Soffit bass trap will be the best sized devices for your corners. Size matters across the board with acoustic panels. The bigger and thicker they are, the lower they will work. The more you get the low end in your room right, the better your translation will be. Nothing we have reaches lower than soffits at 40Hz in a standalone version. However…. Size counting and all, when you stack soffits, or say run them very long along a wall/ceiling corner, that coupled sizing of more than one soffit is acoustically larger and as such: the sum is greater than the parts (lower still then 40Hz). There’s no such thing as too much here. Full vertical corners if you can, one in two corners if we need to, and ultimately fully tracing the room as the ideal.

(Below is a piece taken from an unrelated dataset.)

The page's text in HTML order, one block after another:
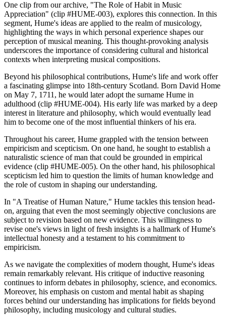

244 bass traps are the best sized zone 2 panels. Here again complete coverage of the walls and ceiling of zone 2 is ideal, but at a minimum ensuring you cover the mirror reflection point of every front stage speaker for every listening position that will be deemed critical.



6A Alphas are the first choice of panels that go behind you in the room. As a reminder the rear wall itself being most critical.



Front wall:



The wall you face as you listen is the least important wall to treat in this entire process…. Especially if your room affords you a good deal of REAR wall coverage. But when there’s budget left in the kitty at this point, you’d want to start bass trapping the speaker wall. Range limited versions of monster bass traps are the ideal.



***Sound blocks are a new level of professional range in the GIK line that quite literally are the best thing we have for any wall or ceiling surface, or freestanding gobo application. At 10” thick this gives us the ability to have surface treatment that’s effective below 50Hz. How and where panels this thick can fit is of course a case by case situation relevant to real estate and budget.



These are the “gloves off” recommendations for the room usage and dimensions.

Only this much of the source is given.